While I attended boarding academy years ago, I flew back to Japan every summer with two suitcases so full they barely zipped shut. My suitcases were bursting with clothes (you know how teenage girls are about clothes), books I couldn’t part with for even a couple of months, and a plethora of stuffed animals. At customs at Narita International Airport, stuffed animals popped out left and right, much to the dismay of officials who made the, in my opinion, unwise decision to inspect my suitcases. I think I packed everything I could, because I didn’t know which belongings I really wanted with me over the summer.

By contrast, fifteen years later when my husband and I traveled to France and Germany for two weeks, we each packed a backpack in the spirit of Rick Steves. We had travel-sized everything. Each piece of clothing was carefully chosen and rolled into the tiniest space possible. Everything we needed we carried on our backs, and when my pack got too heavy, my husband took some of the load.

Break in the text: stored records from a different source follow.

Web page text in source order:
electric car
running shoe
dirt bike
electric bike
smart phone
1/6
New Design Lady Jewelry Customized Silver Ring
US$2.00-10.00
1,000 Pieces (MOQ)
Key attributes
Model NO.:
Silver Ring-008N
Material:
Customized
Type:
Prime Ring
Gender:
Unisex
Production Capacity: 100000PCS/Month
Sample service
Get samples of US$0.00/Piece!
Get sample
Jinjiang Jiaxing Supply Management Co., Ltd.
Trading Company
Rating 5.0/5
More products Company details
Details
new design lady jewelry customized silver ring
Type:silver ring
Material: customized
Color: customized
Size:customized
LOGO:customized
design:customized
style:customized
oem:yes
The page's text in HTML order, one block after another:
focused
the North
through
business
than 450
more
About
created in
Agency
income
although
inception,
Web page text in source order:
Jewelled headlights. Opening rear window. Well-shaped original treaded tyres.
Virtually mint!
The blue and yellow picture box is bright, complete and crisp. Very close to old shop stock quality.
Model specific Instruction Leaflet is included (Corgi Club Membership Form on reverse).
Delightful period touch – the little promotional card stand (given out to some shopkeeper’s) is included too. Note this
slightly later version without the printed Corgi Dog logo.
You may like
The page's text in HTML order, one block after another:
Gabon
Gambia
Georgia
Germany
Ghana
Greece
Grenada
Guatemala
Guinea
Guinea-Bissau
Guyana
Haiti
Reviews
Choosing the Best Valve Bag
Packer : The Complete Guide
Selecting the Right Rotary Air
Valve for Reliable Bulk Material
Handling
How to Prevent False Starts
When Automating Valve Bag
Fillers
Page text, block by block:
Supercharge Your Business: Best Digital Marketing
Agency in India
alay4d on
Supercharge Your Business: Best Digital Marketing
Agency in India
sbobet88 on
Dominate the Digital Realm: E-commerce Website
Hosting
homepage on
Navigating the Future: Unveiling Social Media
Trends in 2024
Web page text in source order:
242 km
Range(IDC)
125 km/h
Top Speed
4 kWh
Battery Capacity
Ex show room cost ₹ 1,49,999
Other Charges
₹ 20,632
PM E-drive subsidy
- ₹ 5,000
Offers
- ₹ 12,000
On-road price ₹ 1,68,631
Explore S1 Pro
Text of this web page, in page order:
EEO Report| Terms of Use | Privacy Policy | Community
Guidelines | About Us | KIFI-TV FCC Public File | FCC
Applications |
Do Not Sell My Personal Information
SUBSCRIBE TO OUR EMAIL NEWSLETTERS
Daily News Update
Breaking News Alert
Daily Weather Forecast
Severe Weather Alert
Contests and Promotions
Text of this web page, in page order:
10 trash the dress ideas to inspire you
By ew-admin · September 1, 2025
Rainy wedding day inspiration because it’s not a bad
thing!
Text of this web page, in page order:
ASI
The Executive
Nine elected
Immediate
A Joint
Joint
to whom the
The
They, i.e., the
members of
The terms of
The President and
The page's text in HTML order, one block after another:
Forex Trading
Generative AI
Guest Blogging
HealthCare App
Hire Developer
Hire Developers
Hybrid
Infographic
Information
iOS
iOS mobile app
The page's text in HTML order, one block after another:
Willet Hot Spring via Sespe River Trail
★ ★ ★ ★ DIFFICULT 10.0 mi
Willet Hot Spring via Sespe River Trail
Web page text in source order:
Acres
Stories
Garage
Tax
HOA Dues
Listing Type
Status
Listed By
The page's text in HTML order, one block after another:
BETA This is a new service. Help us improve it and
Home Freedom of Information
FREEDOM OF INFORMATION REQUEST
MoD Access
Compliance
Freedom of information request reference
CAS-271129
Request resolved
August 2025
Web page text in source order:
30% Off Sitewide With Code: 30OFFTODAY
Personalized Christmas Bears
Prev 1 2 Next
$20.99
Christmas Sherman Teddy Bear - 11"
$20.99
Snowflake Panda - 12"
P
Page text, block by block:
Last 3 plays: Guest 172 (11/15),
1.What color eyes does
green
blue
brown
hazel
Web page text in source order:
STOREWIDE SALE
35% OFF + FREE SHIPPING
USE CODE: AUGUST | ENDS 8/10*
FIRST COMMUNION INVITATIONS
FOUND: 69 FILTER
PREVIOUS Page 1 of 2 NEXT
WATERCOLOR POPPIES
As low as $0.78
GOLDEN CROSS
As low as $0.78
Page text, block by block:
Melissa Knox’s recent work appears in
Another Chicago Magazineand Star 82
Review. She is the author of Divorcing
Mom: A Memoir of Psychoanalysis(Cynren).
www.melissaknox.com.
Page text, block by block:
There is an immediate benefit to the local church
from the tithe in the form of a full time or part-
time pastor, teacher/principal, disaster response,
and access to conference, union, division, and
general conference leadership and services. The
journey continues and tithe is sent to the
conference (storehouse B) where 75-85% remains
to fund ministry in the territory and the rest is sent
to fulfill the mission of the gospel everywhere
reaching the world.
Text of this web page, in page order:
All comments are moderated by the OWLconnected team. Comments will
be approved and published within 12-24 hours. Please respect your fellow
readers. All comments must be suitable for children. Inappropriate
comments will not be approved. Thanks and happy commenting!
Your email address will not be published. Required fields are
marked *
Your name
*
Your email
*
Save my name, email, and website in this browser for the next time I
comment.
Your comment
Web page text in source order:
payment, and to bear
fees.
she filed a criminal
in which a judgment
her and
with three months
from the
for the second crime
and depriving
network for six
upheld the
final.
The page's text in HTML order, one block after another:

Somewhere between academy and the trip to Europe, I grew out of a pack rat and into someone who enjoys purging excess belongings. This is true of my spiritual luggage too. I’ve shed much of what feels unnecessary to my spiritual journey, and I’m down to the bare essentials. These include faith in grace, kindness toward others, open-mindedness, and responsibility to humanity. They aren’t 28 fundamental beliefs, but they are my fundamental beliefs. I believe they’ll last me the journey. Even so, even though they’re light luggage, sometimes I still need someone to help me carry the weight.

1. Take inventory of what you’re carrying on your spiritual journey. Ponder the symbolism of what’s in your spiritual luggage.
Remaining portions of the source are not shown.